◆ About this task ◆
Exactly as they appear, copy the lines of the listing from the one containing "Arguments to pass" through the final line, both included, and nothing else.

◆ Data records ◆
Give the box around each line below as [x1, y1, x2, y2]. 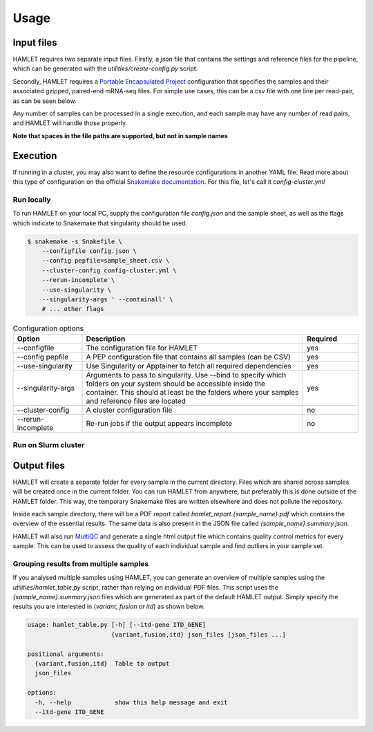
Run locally [12, 194, 51, 204]
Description [86, 334, 126, 344]
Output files [12, 460, 66, 471]
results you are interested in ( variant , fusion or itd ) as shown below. [12, 602, 205, 611]
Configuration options [12, 323, 84, 333]
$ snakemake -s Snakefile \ [27, 237, 122, 245]
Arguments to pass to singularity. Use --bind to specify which [86, 370, 287, 379]
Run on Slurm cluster [12, 440, 85, 450]

◆ Solution to this exercise ◆
Arguments to pass to singularity. Use --bind to specify which [86, 370, 287, 379]
Run on Slurm cluster [12, 440, 85, 450]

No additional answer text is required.